The important thing to note in this context is that the information gain is a purely information-theoretic measure, it does not consider any actual classification algorithms.
This is what the wrapper method does differently. Instead of analyzing the attributes and targets from an information-theoretic point of view, it uses an actual classification algorithm to build a model with a subset of the attributes and then evaluates the performance of this model. It then tries a different subset of attributes and does the same thing again. The subset for which the trained model exhibits the best empirical performance wins.
There are a number of reasons why the two methods would give you different results (this list is not exhaustive):
- A classification algorithm may not be able to leverage all the information that the attributes can provide.
- A classification algorithm may implement its own attribute selection internally (for example decision tree/forest learners do this) that considers a smaller subset than attribute selection will yield.
- Individual attributes may not be informative, but combinations of them may be (for example perhaps
a
and b
has no information separately, but a*b
on the other hand, might). Attribute selection will not discover this because it evaluates attributes in isolation, while a classification algorithm may be able to leverage this.
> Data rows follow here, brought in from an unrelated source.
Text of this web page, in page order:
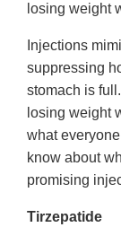
losing weight
Injections
suppressing
stomach is
losing weight
what
know about
promising
Tirzepatide

- Attribute selection does not consider the attributes sequentially. Decision trees for example use a sequence of attributes and while
b
may provide information on its own, it may not provide any information in addition to a
, which is used higher up in the tree. Therefore b
would appear useful when evaluated according to information gain, but is not used by a tree that "knows" a
first.
In practice it's usually a better idea to use a wrapper for attribute selection as it takes the performance of the actual classifier you want to use into account, and different classifier vary widely in usage of information. The advantage of classifier-agnostic measures like information gain is that they are much cheaper to compute.